Data excerpts
+++++
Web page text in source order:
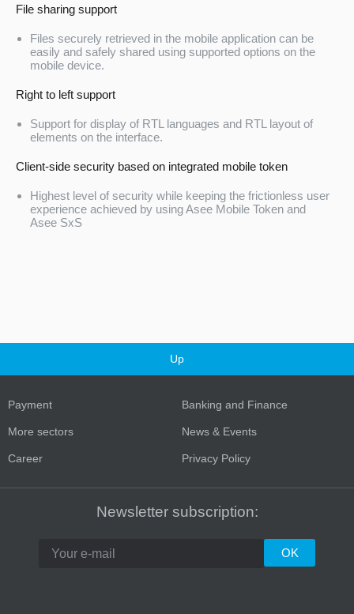
File sharing support
Files securely retrieved in the mobile application can be
easily and safely shared using supported options on the
mobile device.
Right to left support
Support for display of RTL languages and RTL layout of
elements on the interface.
Client-side security based on integrated mobile token
Highest level of security while keeping the frictionless user
experience achieved by using Asee Mobile Token and
Asee SxS
Up
Payment Banking and Finance
More sectors News & Events
Career Privacy Policy
Newsletter subscription:
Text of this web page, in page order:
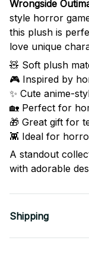
Wrongside
style horror
this plush is
love unique
🧸 Soft plush
🎮 Inspired by
✨ Cute anime-
🏡 Perfect for
🎁 Great gift for
👾 Ideal for
A standout
with adorable
Shipping
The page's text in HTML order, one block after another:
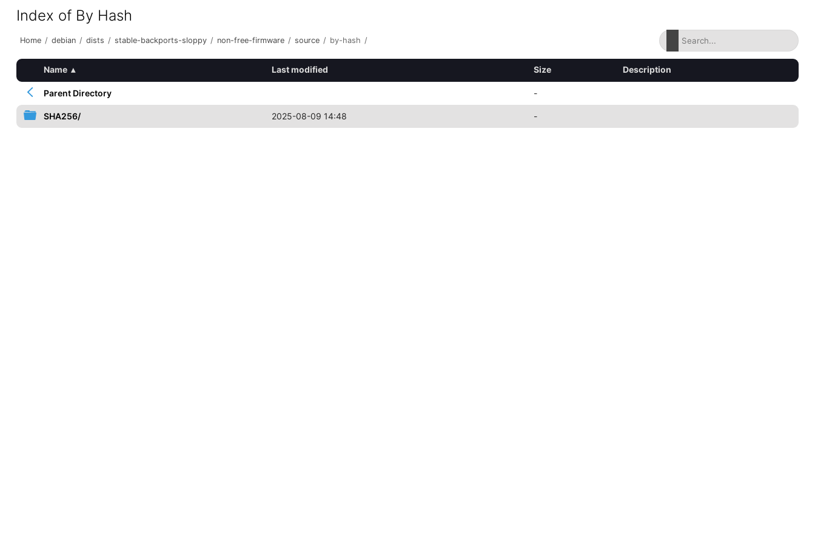
Index of By Hash
Home / debian / dists / stable-backports-sloppy / non-free-firmware / source / by-hash /
Name ▴ Last modified Size Description
Parent Directory -
SHA256/ 2025-08-09 14:48 -
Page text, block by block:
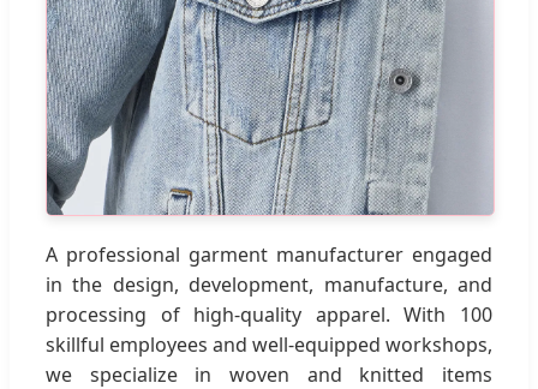
A professional garment manufacturer engaged
in the design, development, manufacture, and
processing of high-quality apparel. With 100
skillful employees and well-equipped workshops,
we specialize in woven and knitted items
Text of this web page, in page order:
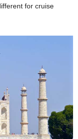
for cruise
+++++
From the line that contains "Page text, block" to the last line of the records above, copy each line exactly, both ends included, and leave the pictures out.

Page text, block by block:
A professional garment manufacturer engaged
in the design, development, manufacture, and
processing of high-quality apparel. With 100
skillful employees and well-equipped workshops,
we specialize in woven and knitted items
Text of this web page, in page order:
for cruise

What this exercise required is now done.